- Task objective
Examine the entries and show every line in which the word "have" is found.

- Dataset excerpts
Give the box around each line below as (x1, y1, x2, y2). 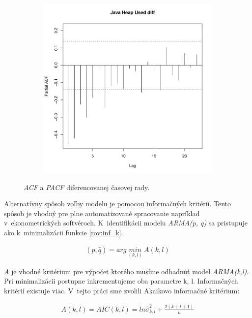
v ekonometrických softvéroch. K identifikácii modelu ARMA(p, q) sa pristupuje (4, 218, 248, 228)
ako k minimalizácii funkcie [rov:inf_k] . (4, 227, 123, 237)
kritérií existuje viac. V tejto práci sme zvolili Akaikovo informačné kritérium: (4, 286, 240, 295)
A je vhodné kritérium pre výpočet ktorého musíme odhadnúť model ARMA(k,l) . (4, 266, 249, 276)
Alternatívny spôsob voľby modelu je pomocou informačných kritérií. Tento (4, 198, 231, 209)
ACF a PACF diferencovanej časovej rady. (24, 182, 150, 192)
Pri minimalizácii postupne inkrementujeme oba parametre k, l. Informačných (4, 276, 238, 286)
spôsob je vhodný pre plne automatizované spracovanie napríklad (4, 208, 200, 218)
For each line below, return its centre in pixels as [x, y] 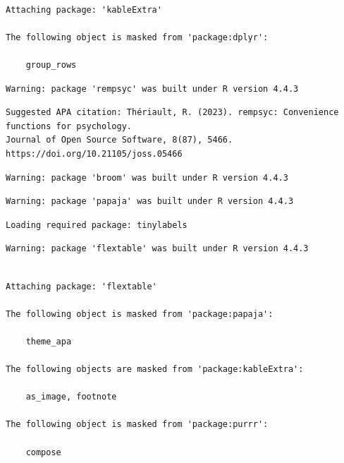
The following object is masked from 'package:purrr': [137, 425]
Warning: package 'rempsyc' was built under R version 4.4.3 [152, 89]
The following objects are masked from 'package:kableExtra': [155, 369]
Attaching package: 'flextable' [81, 286]
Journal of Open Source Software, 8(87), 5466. [119, 140]
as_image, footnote [71, 397]
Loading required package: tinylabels [97, 225]
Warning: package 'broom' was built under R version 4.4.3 [147, 178]
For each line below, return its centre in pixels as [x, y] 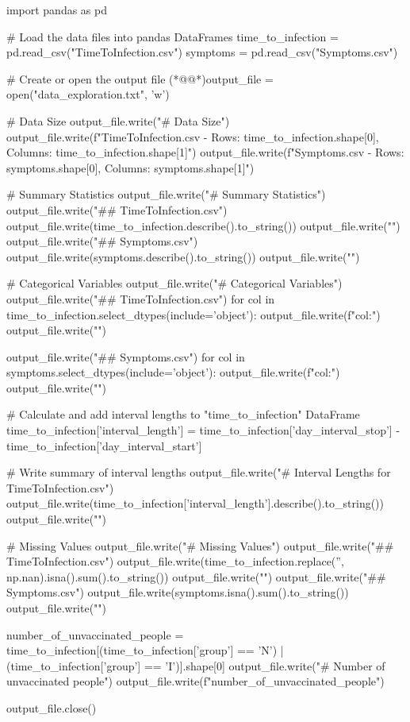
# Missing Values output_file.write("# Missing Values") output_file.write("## [200, 545]
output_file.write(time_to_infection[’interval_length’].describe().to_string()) [195, 503]
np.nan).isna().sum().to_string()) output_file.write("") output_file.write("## [196, 576]
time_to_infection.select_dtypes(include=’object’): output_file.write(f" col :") [194, 314]
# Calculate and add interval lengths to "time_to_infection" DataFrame [183, 414]
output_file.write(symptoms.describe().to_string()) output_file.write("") [183, 256]
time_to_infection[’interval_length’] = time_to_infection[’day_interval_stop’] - [203, 430]
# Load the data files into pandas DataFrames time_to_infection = [172, 36]
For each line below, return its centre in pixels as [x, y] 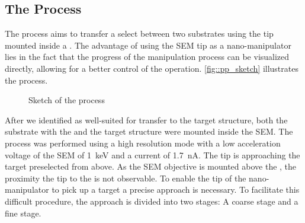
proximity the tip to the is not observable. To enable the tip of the [126, 178]
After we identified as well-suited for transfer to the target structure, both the [146, 120]
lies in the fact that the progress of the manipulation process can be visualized [147, 57]
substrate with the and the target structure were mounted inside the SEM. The [149, 131]
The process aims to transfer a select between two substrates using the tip [139, 34]
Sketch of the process [67, 100]
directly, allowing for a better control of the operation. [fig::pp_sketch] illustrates [152, 68]
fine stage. [23, 213]
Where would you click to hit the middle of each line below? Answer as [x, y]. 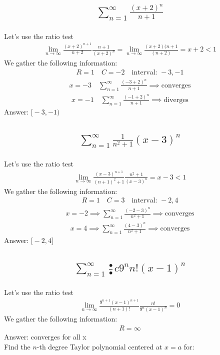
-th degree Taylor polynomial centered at [99, 346]
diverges [176, 100]
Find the [17, 346]
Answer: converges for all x [45, 336]
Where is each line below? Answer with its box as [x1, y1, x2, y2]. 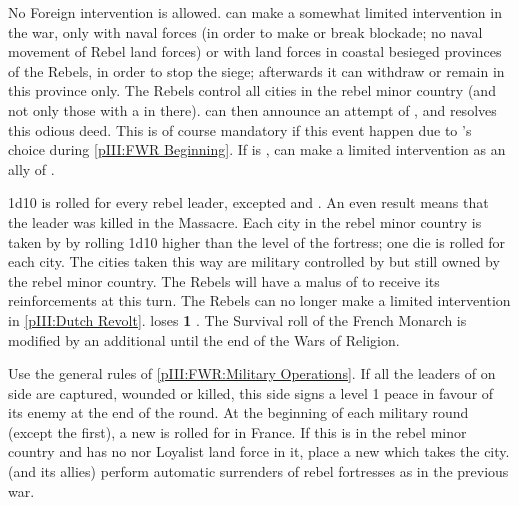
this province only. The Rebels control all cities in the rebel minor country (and [8, 80, 496, 101]
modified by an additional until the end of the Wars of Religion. [8, 329, 400, 350]
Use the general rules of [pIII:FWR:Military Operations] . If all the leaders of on [8, 363, 496, 384]
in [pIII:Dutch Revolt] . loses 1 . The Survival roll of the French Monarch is [8, 309, 467, 330]
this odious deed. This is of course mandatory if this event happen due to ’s [8, 119, 472, 140]
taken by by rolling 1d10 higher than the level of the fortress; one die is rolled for [8, 231, 506, 252]
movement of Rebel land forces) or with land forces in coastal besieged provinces [8, 41, 502, 62]
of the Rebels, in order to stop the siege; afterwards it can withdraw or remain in [8, 60, 505, 81]
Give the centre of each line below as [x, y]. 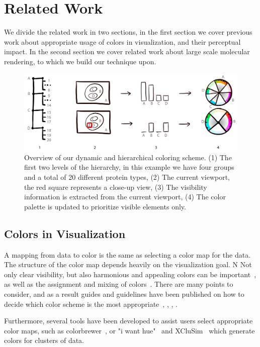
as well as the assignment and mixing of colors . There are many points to [119, 284]
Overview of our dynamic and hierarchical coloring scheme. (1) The [128, 157]
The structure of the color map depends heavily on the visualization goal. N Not [128, 264]
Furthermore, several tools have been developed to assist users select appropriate [128, 321]
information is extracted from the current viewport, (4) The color [125, 197]
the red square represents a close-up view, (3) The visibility [116, 187]
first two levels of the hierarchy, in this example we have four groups [129, 167]
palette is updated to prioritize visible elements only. [105, 206]
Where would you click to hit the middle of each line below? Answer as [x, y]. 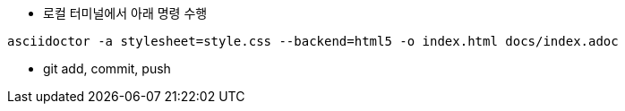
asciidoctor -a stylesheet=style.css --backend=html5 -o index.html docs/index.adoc [313, 41]
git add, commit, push [107, 68]
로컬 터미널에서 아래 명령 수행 [125, 13]
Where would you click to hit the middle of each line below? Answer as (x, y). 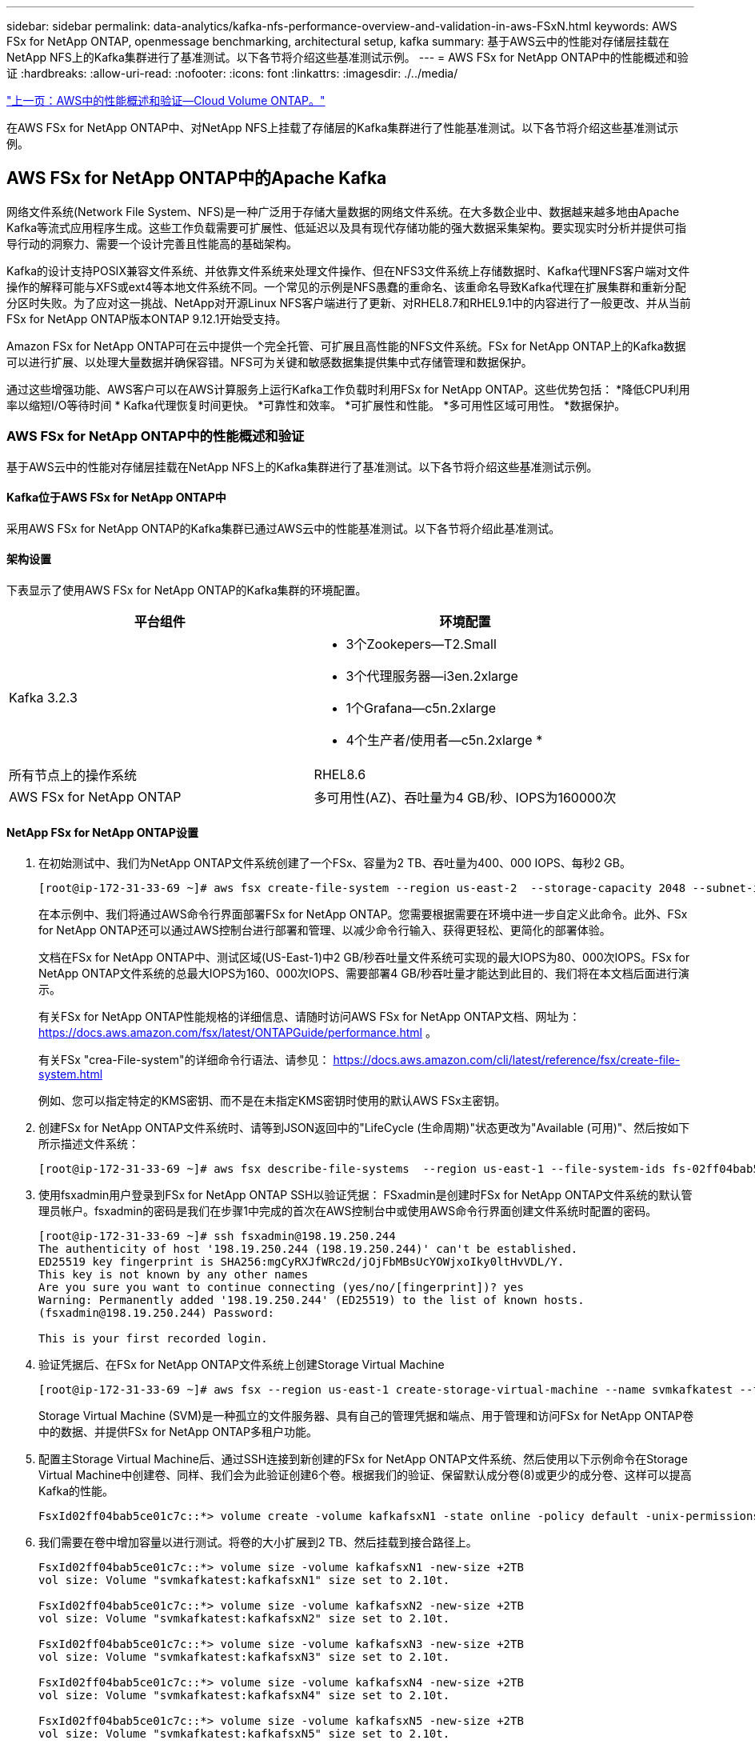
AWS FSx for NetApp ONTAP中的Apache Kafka (197, 178)
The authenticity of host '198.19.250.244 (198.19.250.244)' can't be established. (308, 1249)
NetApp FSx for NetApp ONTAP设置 (102, 832)
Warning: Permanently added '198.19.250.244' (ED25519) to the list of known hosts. (312, 1300)
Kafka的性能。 (76, 1491)
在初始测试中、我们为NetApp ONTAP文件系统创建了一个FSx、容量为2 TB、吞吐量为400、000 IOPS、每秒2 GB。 (335, 863)
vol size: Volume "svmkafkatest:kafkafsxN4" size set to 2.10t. (244, 1696)
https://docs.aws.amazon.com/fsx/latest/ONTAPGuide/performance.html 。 (238, 1033)
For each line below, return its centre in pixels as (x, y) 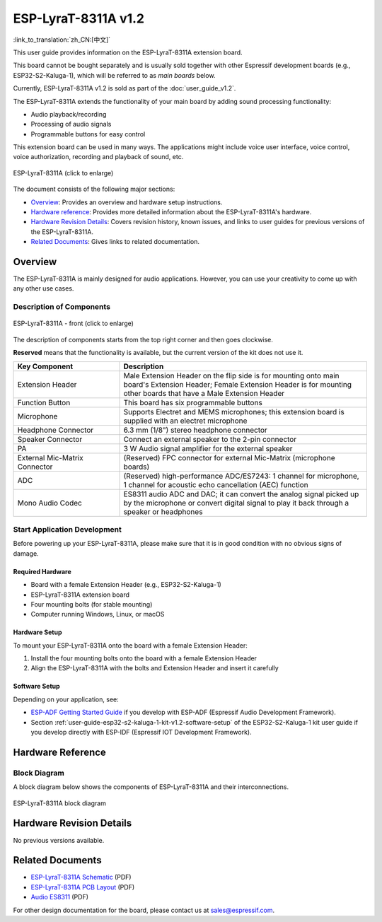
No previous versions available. (59, 840)
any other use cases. (44, 288)
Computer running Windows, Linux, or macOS (98, 614)
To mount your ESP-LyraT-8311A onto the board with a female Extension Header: (130, 645)
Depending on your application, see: (66, 699)
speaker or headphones (163, 511)
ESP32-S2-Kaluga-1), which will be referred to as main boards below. (114, 75)
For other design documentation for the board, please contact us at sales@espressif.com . (144, 910)
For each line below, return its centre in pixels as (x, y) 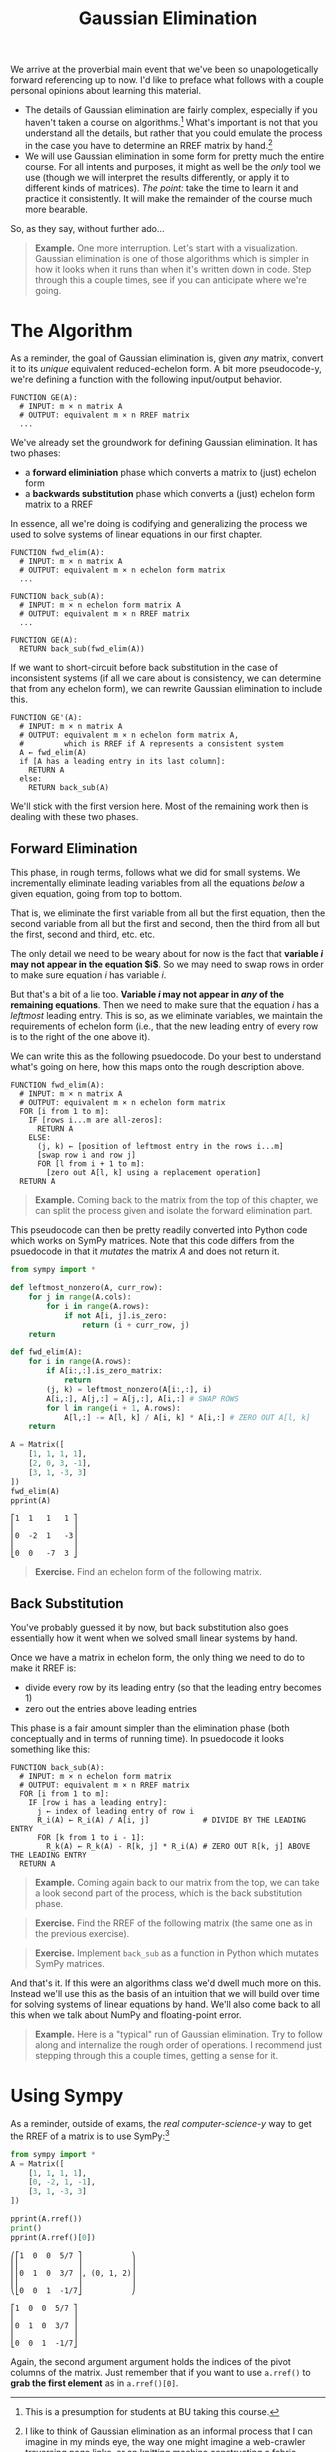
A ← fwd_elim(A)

- Solution to this task
Furthermore, several tools have been developed to assist users select appropriate [128, 321]
first two levels of the hierarchy, in this example we have four groups [129, 167]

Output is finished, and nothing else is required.